Author vstinner
Recipients giampaolo.rodola, pablogsal, vstinner
Date 2019-06-04.21:36:40
bpo-26826 added a new os.copy_file_range() function:

As os.sendfile(), this new Linux syscall avoids memory copies between kernel space and user space. It matters for performance, especially since Meltdown vulnerability required Windows, Linux, FreeBSD, etc. to use a different address space for the kernel (like Linux Kernel page-table isolation, KPTI).

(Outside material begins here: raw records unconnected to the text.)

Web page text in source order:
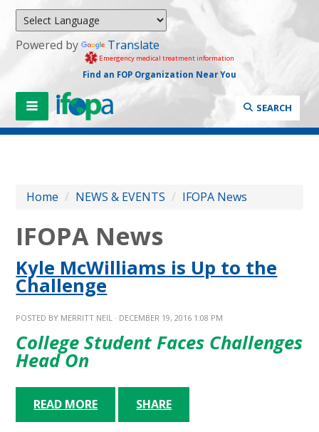
Powered by Translate
Emergency medical treatment information
Find an FOP Organization Near You
SEARCH
Home / NEWS & EVENTS / IFOPA News
IFOPA News
Kyle McWilliams is Up to the
Challenge
POSTED BY MERRITT NEIL · DECEMBER 19, 2016 1:08 PM
College Student Faces Challenges
Head On
READ MORE SHARE
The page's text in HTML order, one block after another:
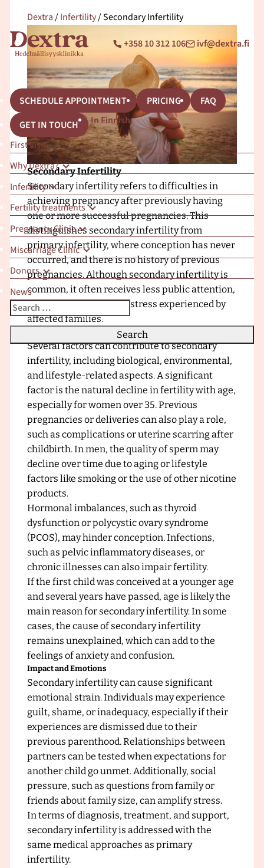
n
n
t
F
r
o
n
t
p
a
g
e
–
e
x
t
r
a
e
C
l
l
:
+358 10 312 106
E
a
i
l
ivf@dextra.fi
SCHEDULE APPOINTMENT PRICING
FAQ
GET IN TOUCH
In Finnish
First Visit
Why Dextra?
Infertility
Fertility treatments
Pregnancy Clinic
Miscarriage Clinic
Donors
News
Search
When autocomplete results are available use up and
Dextra/Infertility/Secondary Infertility
Secondary Infertility
Secondary infertility refers to difficulties in
achieving pregnancy after previously having
one or more successful pregnancies. This
distinguishes secondary infertility from
primary infertility, where conception has never
occurred, and there is no history of previous
pregnancies. Although secondary infertility is
common, it often receives less public attention,
which can increase the stress experienced by
affected families.
Causes of Secondary Infertility
Several factors can contribute to secondary
infertility, including biological, environmental,
and lifestyle-related aspects. A significant
factor is the natural decline in fertility with age,
especially for women over 35. Previous
pregnancies or deliveries can also play a role,
such as complications or uterine scarring after
childbirth. In men, the quality of sperm may
decline over time due to aging or lifestyle
factors like smoking or the use of other nicotine
products.
Hormonal imbalances, such as thyroid
dysfunction or polycystic ovary syndrome
(PCOS), may hinder conception. Infections,
such as pelvic inflammatory diseases, or
chronic illnesses can also impair fertility.
If the first child was conceived at a younger age
and several years have passed, age is likely the
main reason for secondary infertility. In some
cases, the cause of secondary infertility
remains unexplained, which can add to the
feelings of anxiety and confusion.
Impact and Emotions
Secondary infertility can cause significant
emotional strain. Individuals may experience
guilt, shame, or inadequacy, especially if their
experiences are dismissed due to their
previous parenthood. Relationships between
partners can be tested when expectations for
another child go unmet. Additionally, social
pressure, such as questions from family or
friends about family size, can amplify stress.
In terms of diagnosis, treatment, and support,
secondary infertility is addressed with the
same medical approaches as primary
infertility.
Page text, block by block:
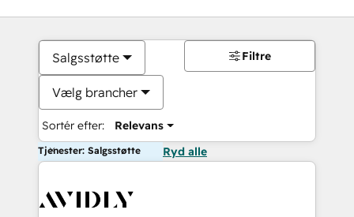
Salgsstøtte
Vælg brancher
Sortér efter: Relevans
Filtre
Tjenester: Salgsstøtte Ryd alle
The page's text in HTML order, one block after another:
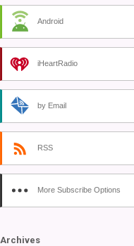
Android
iHeartRadio
by Email
RSS
More Subscribe Options
Archives

shutil has been modified in Python 3.8 to use os.sendfile() on Linux:

But according to Pablo Galindo Salgado, copy_file_range() goes further:
"But copy_file_rane can leverage more filesystem features like deduplication and copy offload stuff."

Giampaolo Rodola' added:

"I think data deduplication / CoW / reflink copy is better implemented via FICLONE. "cp --reflink" uses it, I presume because it's older than copy_file_range(). I have a working patch adding CoW copy support for Linux and OSX (but not Windows). I think that should be exposed as a separate shutil.reflink() though, and copyfile() should just do a standard copy."

"Actually "man copy_file_range" claims it can do server-side copy, meaning no network traffic between client and server if *src* and *dst* live on the same network fs. So I agree copy_file_range() should be preferred over sendfile() after all. =)
I have a wrapper for copy_file_range() similar to what I did in shutil in issue33671 which I can easily integrate, but I wanted to land this one first:
Also, I suppose we cannot land this in time for 3.8?"


There was already a discussion about switching shutil to copy-on-write:

One problem is that modifying the "copied" file can suddenly become slower if it was copied using "cp --reflink".

It seems like adding a new reflink=False parameter to file copy functions to control clone/CoW copies is required to prevent bad surprises.